◆ How to complete this task:
Take the entries below and write them out exactly, with each picture removed.

Records from a data collection
[Start of section]
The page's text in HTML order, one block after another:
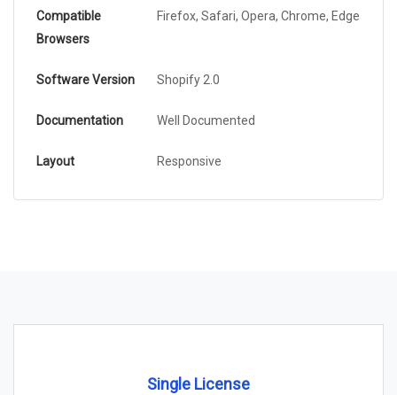
Compatible
Browsers
Firefox, Safari, Opera, Chrome, Edge
Software Version Shopify 2.0
Documentation Well Documented
Layout Responsive
Single License
[End of section]
◆ Solution:
The page's text in HTML order, one block after another:
Compatible
Browsers
Firefox, Safari, Opera, Chrome, Edge
Software Version Shopify 2.0
Documentation Well Documented
Layout Responsive
Single License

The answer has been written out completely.